We have developed a set of web-based tools that allow the user to query the warehouse after logging in with their unique username and password. Using the workbench (see picture below), a user can drag-and-drop search terms (1) into a Venn diagram-like interface (2). Once executed (3), the query will return the aggregate number of patients meeting the specified criteria (4). We also present a data grid that breaks down the patient count by age, race and gender (5). If there are more than 5 patients in any age, race and gender grouping, that value is presented to the user. If the value is less than 5 (but greater than zero), we denote it with a '*'. In addition, if the total patient count is less than ten, the grid is not displayed and the value returned by the query is replaced with "<10." The user is able to view their previous queries (6), and can regenerate the results in grid format by dragging the previous query to the appropriate location (7).

Assuming there are no IRB issues, we are also planning to allow the user to generate a limited, de-identified export of the patient cohort. We are still working on implementing this functionality, but if the patient cohort is sufficiently large (greater than 10) but not overwhelmingly so (less than a few thousand), we would allow the user to download an extract containing data on demographics, diagnoses, procedures, medications and laboratory tests. For larger extracts, or for extracts requiring other information, the user would have to submit a request to the warehouse team. Before receiving any extract, either through the workbench or directly from the warehouse team, it is likely that all users would be required to sign a Limited Data Use Agreement form.

2. What can't I do?

The warehouse is not really suited for tasks like electronic data collection, sample tracking, study administration or providing real-time alerts. Nor is it designed to serve as a clinical repository. While it is true that the warehouse is essentially a massive database, BMI has more appropriate solutions for investigators interested in study and data management. See our Research IT Services web site, or email the BMI Help Desk for more information.

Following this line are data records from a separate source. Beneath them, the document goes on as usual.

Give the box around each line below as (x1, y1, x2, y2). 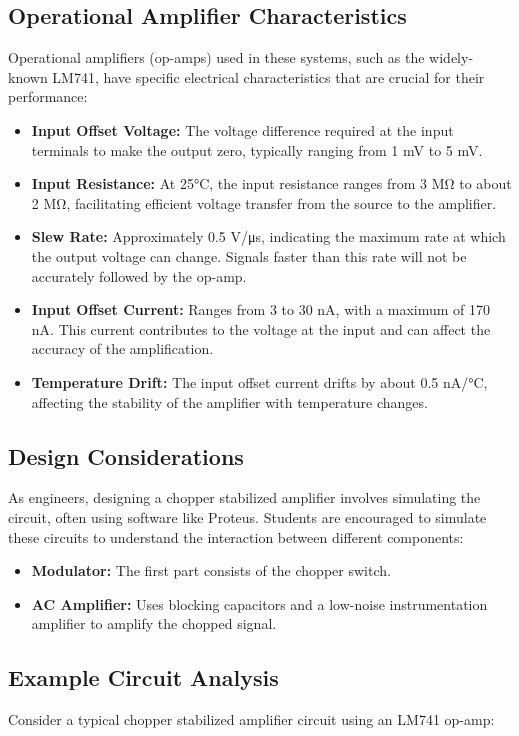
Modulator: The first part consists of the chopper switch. (31, 560, 391, 581)
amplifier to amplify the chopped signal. (31, 613, 277, 634)
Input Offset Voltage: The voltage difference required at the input (31, 119, 454, 140)
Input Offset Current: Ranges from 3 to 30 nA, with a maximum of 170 (31, 299, 490, 320)
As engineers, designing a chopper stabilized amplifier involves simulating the (8, 487, 481, 508)
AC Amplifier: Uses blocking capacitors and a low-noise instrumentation (31, 593, 488, 614)
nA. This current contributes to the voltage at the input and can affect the (31, 318, 491, 339)
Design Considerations (8, 440, 244, 471)
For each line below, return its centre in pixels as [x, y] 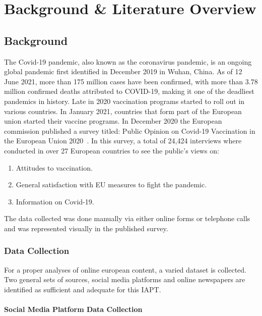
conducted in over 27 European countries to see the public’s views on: [112, 150]
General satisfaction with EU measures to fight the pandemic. [111, 185]
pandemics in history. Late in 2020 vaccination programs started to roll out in [124, 101]
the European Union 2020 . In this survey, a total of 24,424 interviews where [123, 141]
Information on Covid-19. [55, 201]
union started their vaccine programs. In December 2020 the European [113, 121]
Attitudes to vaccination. [54, 167]
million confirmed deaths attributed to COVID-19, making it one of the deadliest [129, 91]
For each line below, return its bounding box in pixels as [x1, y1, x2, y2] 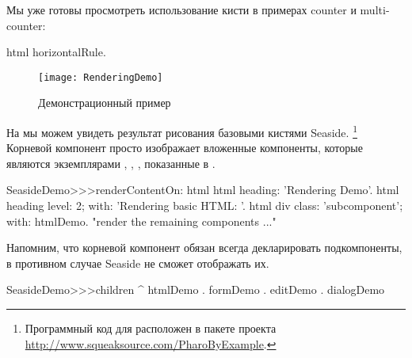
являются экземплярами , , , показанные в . [6, 154, 216, 171]
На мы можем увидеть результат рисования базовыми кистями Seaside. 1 [6, 122, 357, 140]
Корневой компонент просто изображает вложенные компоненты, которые [6, 139, 363, 156]
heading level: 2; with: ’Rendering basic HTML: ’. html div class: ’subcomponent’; [6, 197, 403, 214]
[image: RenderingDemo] [38, 71, 163, 83]
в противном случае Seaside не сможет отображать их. [6, 254, 269, 271]
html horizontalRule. [6, 44, 106, 60]
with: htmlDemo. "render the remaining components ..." [6, 212, 277, 229]
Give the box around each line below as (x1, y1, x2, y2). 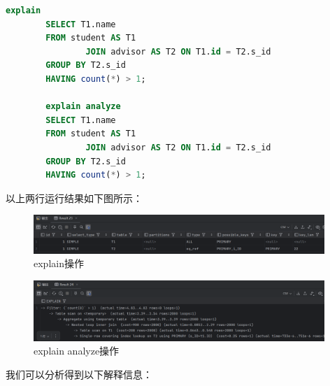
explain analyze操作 (34, 343, 120, 358)
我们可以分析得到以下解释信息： (6, 366, 152, 381)
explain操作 (34, 256, 84, 271)
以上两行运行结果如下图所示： (6, 190, 143, 205)
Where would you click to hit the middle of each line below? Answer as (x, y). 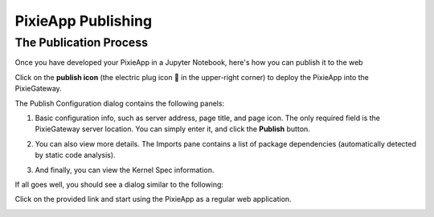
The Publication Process (82, 42)
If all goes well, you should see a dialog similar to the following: (119, 184)
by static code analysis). (75, 155)
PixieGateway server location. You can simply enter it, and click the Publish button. (173, 129)
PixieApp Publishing (84, 21)
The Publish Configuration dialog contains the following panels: (120, 103)
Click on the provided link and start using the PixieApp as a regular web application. (154, 199)
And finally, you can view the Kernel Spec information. (125, 170)
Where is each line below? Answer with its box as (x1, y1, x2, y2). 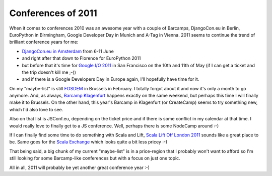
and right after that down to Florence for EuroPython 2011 (22, 55, 141, 61)
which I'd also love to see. (9, 106, 63, 112)
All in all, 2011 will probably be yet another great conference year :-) (9, 164, 150, 170)
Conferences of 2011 (9, 8, 98, 19)
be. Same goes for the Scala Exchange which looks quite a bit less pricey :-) (9, 139, 168, 145)
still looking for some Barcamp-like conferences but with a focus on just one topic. (9, 155, 181, 161)
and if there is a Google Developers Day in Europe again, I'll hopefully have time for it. (22, 76, 199, 82)
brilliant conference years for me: (9, 39, 79, 45)
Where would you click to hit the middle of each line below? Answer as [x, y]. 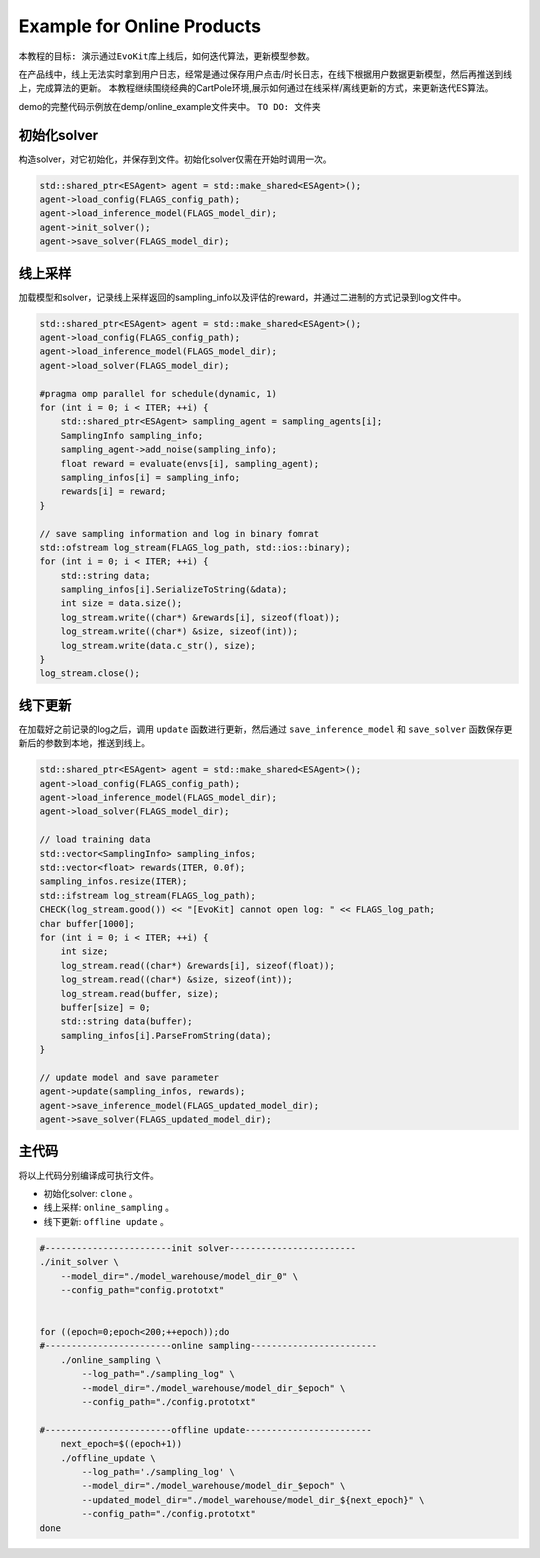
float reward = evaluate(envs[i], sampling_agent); [190, 463]
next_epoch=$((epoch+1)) [121, 1444]
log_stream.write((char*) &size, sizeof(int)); [179, 631]
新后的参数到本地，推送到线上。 [84, 743]
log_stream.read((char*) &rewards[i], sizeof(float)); [197, 965]
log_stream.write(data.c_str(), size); [158, 645]
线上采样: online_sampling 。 [109, 1207]
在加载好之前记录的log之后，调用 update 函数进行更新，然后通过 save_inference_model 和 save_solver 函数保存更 [265, 729]
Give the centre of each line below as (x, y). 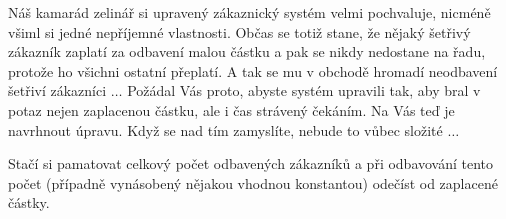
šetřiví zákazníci (57, 90)
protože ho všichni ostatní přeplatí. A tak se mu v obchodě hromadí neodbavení (253, 70)
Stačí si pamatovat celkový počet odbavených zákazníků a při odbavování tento (251, 163)
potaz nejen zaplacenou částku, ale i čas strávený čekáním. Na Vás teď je (231, 109)
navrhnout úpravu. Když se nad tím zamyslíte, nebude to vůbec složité (225, 129)
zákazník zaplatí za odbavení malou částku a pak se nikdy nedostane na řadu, (247, 51)
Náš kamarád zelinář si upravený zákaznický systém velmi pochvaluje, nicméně (249, 12)
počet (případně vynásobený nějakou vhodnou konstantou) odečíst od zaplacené (253, 182)
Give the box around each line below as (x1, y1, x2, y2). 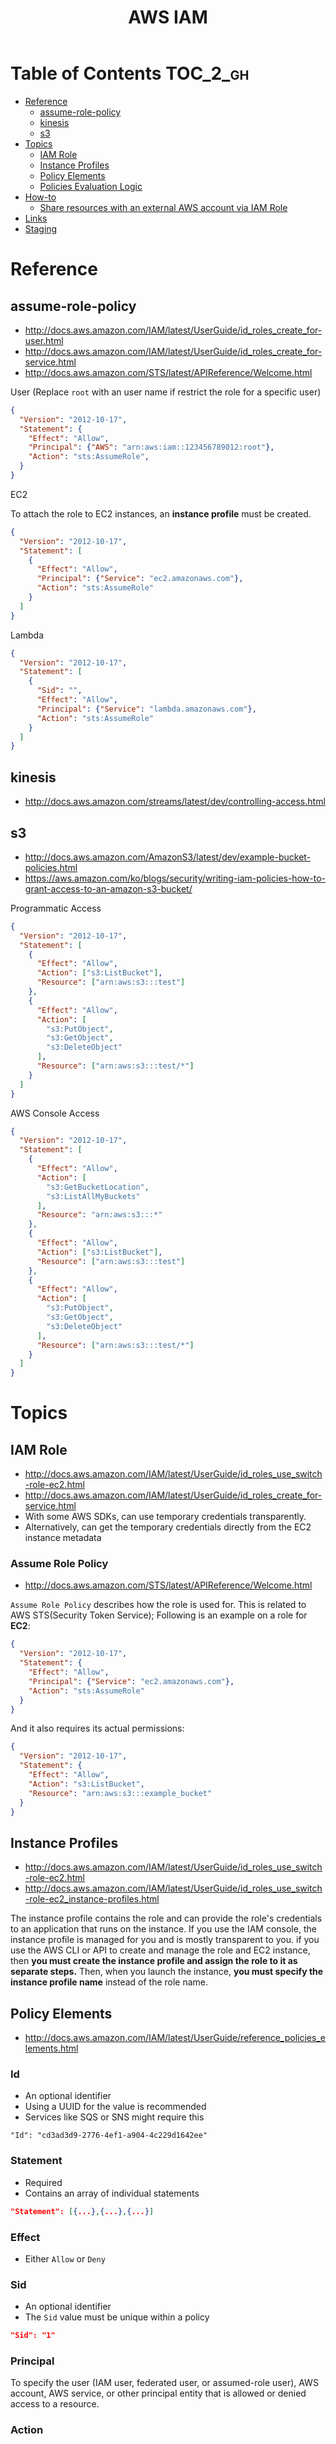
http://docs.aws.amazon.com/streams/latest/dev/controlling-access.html (24, 796, 326, 808)
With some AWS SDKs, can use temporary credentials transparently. (24, 1511, 307, 1523)
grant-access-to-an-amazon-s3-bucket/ (24, 882, 193, 895)
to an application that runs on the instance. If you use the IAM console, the (10, 1923, 317, 1935)
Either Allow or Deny (24, 2252, 106, 2265)
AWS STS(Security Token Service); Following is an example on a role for (10, 1609, 308, 1621)
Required (24, 2176, 63, 2188)
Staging (24, 222, 58, 235)

3. What is the process for getting IRB approval to view a fully identified extract?

That process is still undetermined, but we are working on it. Until then, we can work with investigators on a case-by-case basis.

4. What if I have suggestions about additional functionality?

We'd love to hear them.

Integration with Research

1. Will i2b2 replace my research database?

No. While we at BMI are perfectly happy to host your research database, we do not intend for the research data warehouse to serve as a replacement. When we update the database, we will perform a complete refresh, wiping away all of the present data. We will reload everything from the different data sources, including any data that was added or changed since the last refresh. Therefore, we would prefer that the different research databases be kept separate, in order to simplify the data reconciliation process and prevent overlapping fields from being accidentally overwritten.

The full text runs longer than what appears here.